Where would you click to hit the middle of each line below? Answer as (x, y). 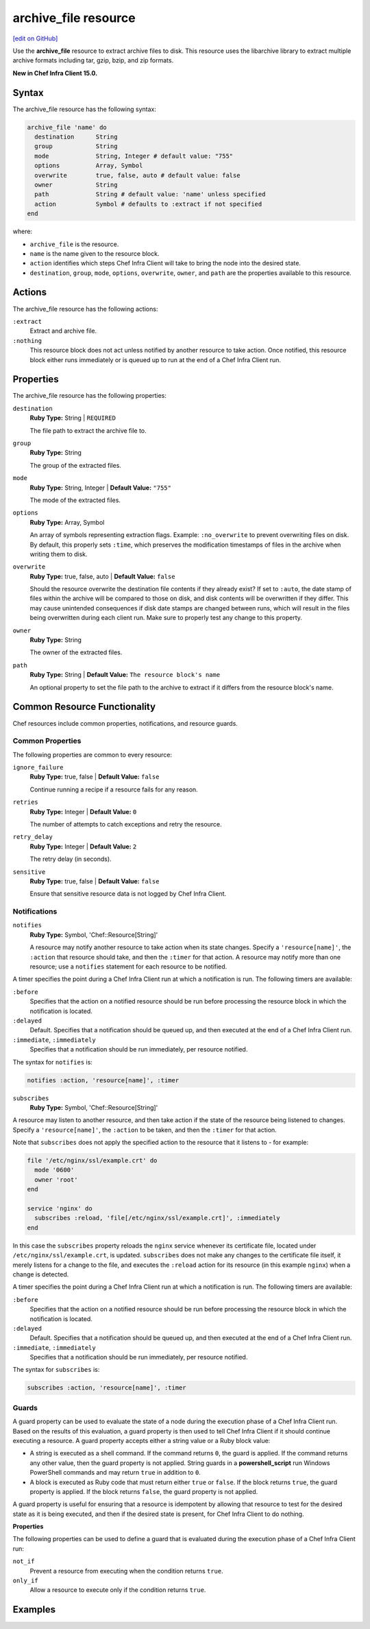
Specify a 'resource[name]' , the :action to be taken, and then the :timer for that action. (145, 1130)
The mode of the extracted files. (75, 500)
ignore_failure (38, 768)
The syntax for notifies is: (52, 1062)
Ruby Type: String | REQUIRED (73, 418)
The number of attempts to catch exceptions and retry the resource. (126, 824)
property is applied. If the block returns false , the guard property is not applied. (144, 1491)
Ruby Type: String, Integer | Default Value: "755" (100, 488)
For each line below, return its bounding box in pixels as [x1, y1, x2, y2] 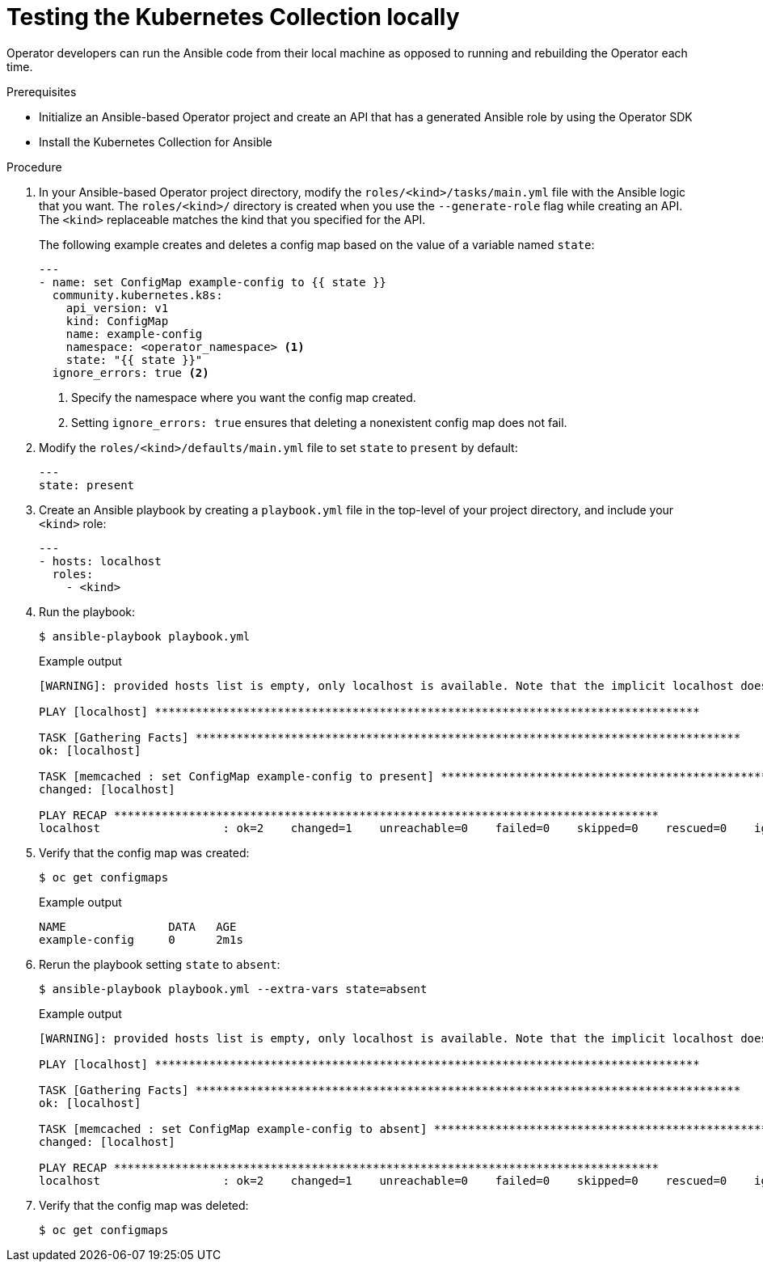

_Instructions for the task_
Could you reproduce the entries verbatim, leaving out all pictures?

_Expected answer_
Where would you click to hit the middle of each line below? Answer as (x, y). 
Specify a 'resource[name]' , the :action to be taken, and then the :timer for that action. (145, 1130)
The mode of the extracted files. (75, 500)
ignore_failure (38, 768)
The syntax for notifies is: (52, 1062)
Ruby Type: String | REQUIRED (73, 418)
The number of attempts to catch exceptions and retry the resource. (126, 824)
property is applied. If the block returns false , the guard property is not applied. (144, 1491)
Ruby Type: String, Integer | Default Value: "755" (100, 488)
For each line below, return its bounding box in pixels as [x1, y1, x2, y2] 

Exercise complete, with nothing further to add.